Given that the WSJ and FT are more specialized publications catering to a financial audience, it’s possible the NYT has a more affordable price point in mind. Another interesting question is what effect this will have on the Times’ online advertising revenue. As James McQuivey points out, Web traffic to the Times won’t remain at 15 million visitors per month for long.
Even if you get the balance between free and paid right, traffic will fall. WSJ.com has about two-thirds of your traffic, even though it has 600,000 more paid daily subscribers to its print edition than the Times does. That’s a good metric to shoot for: a quarter as many paid subscribers as print subs, or about 250,000 in your case, with traffic somewhere around 9 million uniques a month (using Compete.com’s metrics here, adjust accordingly). That’s after you rebound from the initial confusion. Of course, advertisers will still panic. Ironically, the drop in traffic will constrict supply, driving ad rates up, but over a smaller reader base. The result will be a reduction in ad revenue of at least 50 percent. Plan for it, send the message internally that there’s no way around this iceberg but to try to plow right through it.
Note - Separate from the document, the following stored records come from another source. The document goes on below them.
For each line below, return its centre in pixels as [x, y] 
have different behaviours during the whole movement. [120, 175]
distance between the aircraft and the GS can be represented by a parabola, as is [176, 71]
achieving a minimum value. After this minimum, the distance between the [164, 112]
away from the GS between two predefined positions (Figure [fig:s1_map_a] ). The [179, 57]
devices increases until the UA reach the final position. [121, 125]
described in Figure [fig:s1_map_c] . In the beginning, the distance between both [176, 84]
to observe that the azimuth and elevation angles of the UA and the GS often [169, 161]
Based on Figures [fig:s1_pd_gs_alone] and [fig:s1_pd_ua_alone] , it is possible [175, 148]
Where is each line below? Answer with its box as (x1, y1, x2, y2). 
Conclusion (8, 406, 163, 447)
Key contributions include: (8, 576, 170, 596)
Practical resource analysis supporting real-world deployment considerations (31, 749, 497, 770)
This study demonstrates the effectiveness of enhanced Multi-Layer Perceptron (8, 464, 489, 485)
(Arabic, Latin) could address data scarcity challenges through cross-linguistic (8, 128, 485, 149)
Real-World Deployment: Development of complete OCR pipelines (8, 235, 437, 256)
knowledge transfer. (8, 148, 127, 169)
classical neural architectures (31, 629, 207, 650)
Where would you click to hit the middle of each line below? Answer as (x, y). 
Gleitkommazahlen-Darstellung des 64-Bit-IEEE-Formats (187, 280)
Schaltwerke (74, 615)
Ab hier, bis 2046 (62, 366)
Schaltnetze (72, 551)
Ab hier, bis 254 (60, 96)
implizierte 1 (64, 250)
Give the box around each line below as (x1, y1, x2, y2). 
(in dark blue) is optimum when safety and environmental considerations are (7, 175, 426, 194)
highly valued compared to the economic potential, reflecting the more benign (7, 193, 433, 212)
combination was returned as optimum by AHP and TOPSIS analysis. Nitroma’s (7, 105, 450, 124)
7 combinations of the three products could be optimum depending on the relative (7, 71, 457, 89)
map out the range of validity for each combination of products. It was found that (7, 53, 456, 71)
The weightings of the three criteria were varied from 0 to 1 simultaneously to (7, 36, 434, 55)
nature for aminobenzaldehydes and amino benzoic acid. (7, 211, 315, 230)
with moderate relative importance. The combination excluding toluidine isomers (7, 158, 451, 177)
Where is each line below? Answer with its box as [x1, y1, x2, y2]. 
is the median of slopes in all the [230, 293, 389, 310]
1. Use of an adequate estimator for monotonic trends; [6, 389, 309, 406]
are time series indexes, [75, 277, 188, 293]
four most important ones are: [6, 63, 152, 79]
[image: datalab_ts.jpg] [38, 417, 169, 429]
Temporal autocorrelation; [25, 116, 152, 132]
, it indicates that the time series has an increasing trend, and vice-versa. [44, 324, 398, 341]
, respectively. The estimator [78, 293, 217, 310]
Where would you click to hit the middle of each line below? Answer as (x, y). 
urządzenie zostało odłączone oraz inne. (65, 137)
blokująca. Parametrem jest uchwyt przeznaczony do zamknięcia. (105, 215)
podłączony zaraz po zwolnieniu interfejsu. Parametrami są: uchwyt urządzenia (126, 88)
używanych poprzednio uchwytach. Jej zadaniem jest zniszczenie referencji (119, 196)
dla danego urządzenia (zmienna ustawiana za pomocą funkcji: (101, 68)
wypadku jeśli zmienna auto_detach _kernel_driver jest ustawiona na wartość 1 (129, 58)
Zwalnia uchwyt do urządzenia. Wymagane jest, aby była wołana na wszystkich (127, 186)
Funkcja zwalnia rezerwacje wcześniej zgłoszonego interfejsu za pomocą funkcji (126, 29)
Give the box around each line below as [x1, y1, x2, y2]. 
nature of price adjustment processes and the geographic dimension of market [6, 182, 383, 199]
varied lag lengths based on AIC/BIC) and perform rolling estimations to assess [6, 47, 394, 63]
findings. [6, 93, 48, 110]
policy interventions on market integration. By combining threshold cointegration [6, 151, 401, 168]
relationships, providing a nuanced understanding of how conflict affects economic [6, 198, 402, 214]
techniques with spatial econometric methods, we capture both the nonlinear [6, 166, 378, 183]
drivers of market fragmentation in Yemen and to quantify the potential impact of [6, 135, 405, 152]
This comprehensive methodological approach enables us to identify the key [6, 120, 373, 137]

So, what does all this mean for the future of paid content? Should we expect every news organization to start charging for online access, after giving it away for so many years?
I see the NYT example as an isolated case based on the value of its content. In other words, the Times is doing this because it can afford to. I wouldn’t think that more “commoditized” news outlets would be able to get away with charging customers. In fact, this could be an opportunity for competitors to siphon some of the NYT’s online audience by luring them with free access. In a nutshell, I’d expect advertising models to continue to dominate the online news landscape, despite “islands” of paid content from the NYT, WSJ, FT and possibly a few others.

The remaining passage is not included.